Superconvergent interpolatory HDG methods for reaction diffusion equations I: An HDG$_{k}$ method
For researchers using HDG methods for parabolic PDEs, this work provides a simple fix to recover superconvergence without increasing computational cost.
The authors modified an interpolatory HDG method for reaction-diffusion equations by using a postprocessed solution to evaluate the nonlinear term, restoring superconvergence while maintaining computational efficiency. Numerical results confirm the theoretical convergence rates.

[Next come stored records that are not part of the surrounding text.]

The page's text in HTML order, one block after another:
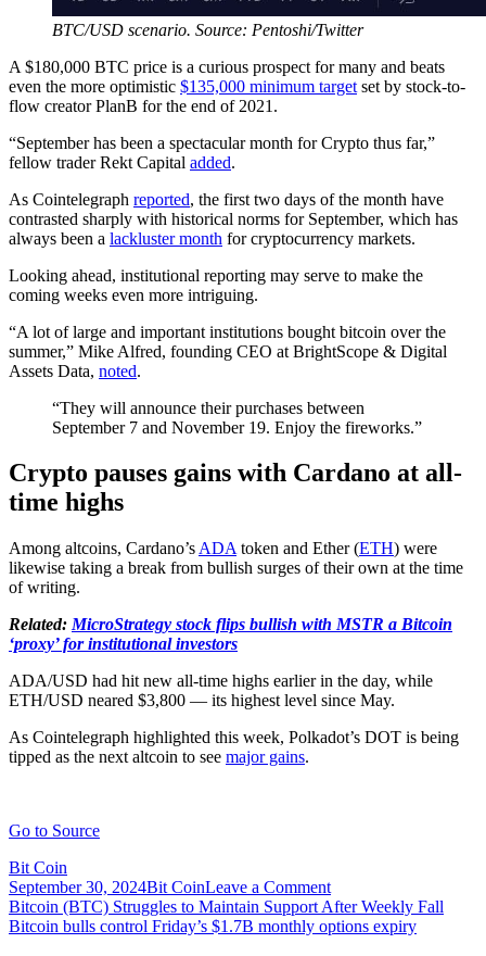
BTC/USD scenario. Source: Pentoshi/Twitter
A $180,000 BTC price is a curious prospect for many and beats
even the more optimistic $135,000 minimum target set by stock-to-
flow creator PlanB for the end of 2021.
“September has been a spectacular month for Crypto thus far,”
fellow trader Rekt Capital added.
As Cointelegraph reported, the first two days of the month have
contrasted sharply with historical norms for September, which has
always been a lackluster month for cryptocurrency markets.
Looking ahead, institutional reporting may serve to make the
coming weeks even more intriguing.
“A lot of large and important institutions bought bitcoin over the
summer,” Mike Alfred, founding CEO at BrightScope & Digital
Assets Data, noted.
“They will announce their purchases between
September 7 and November 19. Enjoy the fireworks.”
Crypto pauses gains with Cardano at all-
time highs
Among altcoins, Cardano’s ADA token and Ether (ETH) were
likewise taking a break from bullish surges of their own at the time
of writing.
Related: MicroStrategy stock flips bullish with MSTR a Bitcoin
‘proxy’ for institutional investors
ADA/USD had hit new all-time highs earlier in the day, while
ETH/USD neared $3,800 — its highest level since May.
As Cointelegraph highlighted this week, Polkadot’s DOT is being
tipped as the next altcoin to see major gains.
Go to Source
Bit Coin
September 30, 2024Bit CoinLeave a Commenton
Bitcoin
bull
Post
navigation
Bitcoin (BTC) Struggles to Maintain Support After Weekly Fall
Bitcoin bulls control Friday’s $1.7B monthly options expiry
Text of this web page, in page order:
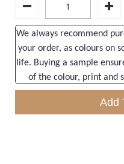
We always recommend
your order, as colours on
life. Buying a sample
of the colour, print and
Add
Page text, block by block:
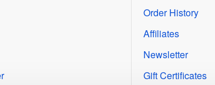
Order History
Affiliates
Newsletter
Gift Certificates
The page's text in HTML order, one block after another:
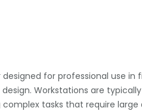
for professional use in
Workstations are
tasks that require
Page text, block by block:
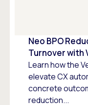
Neo BPO
Turnover with
Learn how the
elevate CX
concrete
reduction...
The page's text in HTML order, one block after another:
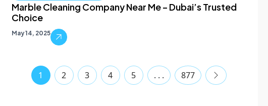
Marble Cleaning Company Near Me – Dubai’s Trusted
Choice
May 14, 2025
1 2 3 4 5 . . . 877
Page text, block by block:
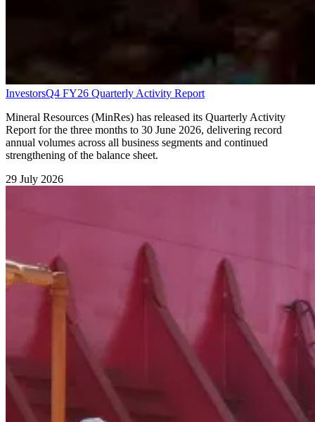
InvestorsQ4 FY26 Quarterly Activity Report
Mineral Resources (MinRes) has released its Quarterly Activity
Report for the three months to 30 June 2026, delivering record
annual volumes across all business segments and continued
strengthening of the balance sheet.
29 July 2026
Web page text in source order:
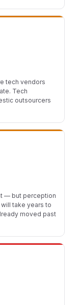
tech vendors
Tech
outsourcers
— but perception
take years to
moved past
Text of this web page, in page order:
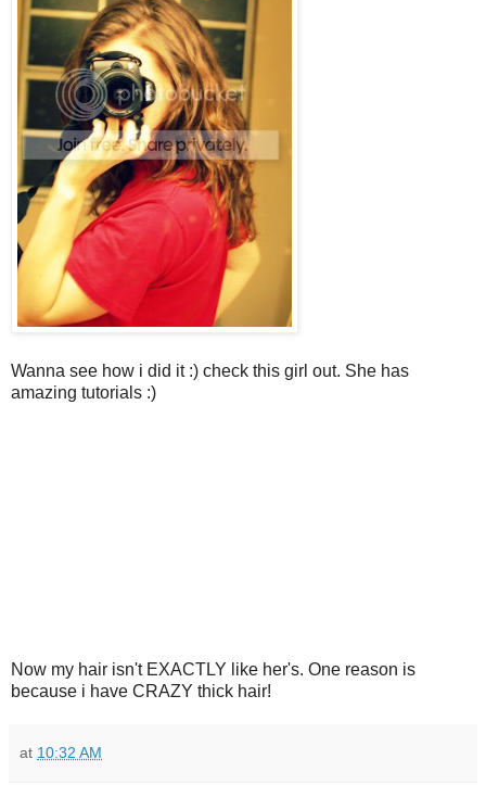
Wanna see how i did it :) check this girl out. She has
amazing tutorials :)
Now my hair isn't EXACTLY like her's. One reason is
because i have CRAZY thick hair!
at 10:32 AM
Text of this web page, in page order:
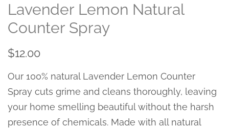
Lavender Lemon Natural
Counter Spray
$12.00
Our 100% natural Lavender Lemon Counter
Spray cuts grime and cleans thoroughly, leaving
your home smelling beautiful without the harsh
presence of chemicals. Made with all natural
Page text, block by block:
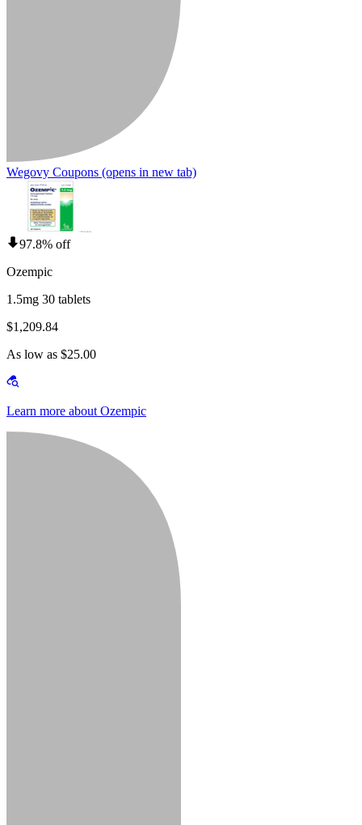
Wegovy Coupons (opens in new tab)
97.8% off
Ozempic
1.5mg 30 tablets
$1,209.84
As low as $25.00
Learn more about Ozempic
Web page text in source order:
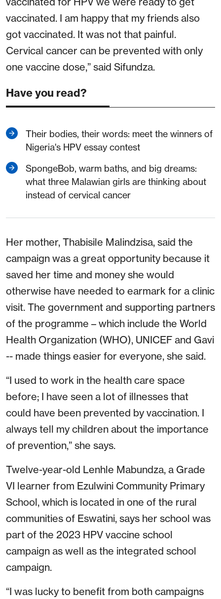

In our earlier work [8], we approximated solutions of a general class of scalar parabolic semilinear PDEs by an interpolatory hybridizable discontinuous Galerkin (Interpolatory HDG) method. This method reduces the computational cost compared to standard HDG since the HDG matrices are assembled once before the time integration. Interpolatory HDG also achieves optimal convergence rates; however, we did not observe superconvergence after an element-by-element postprocessing. In this work, we revisit the Interpolatory HDG method for reaction diffusion problems, and use the postprocessed approximate solution to evaluate the nonlinear term. We prove this simple change restores the superconvergence and keeps the computational advantages of the Interpolatory HDG method. We present numerical results to illustrate the convergence theory and the performance of the method.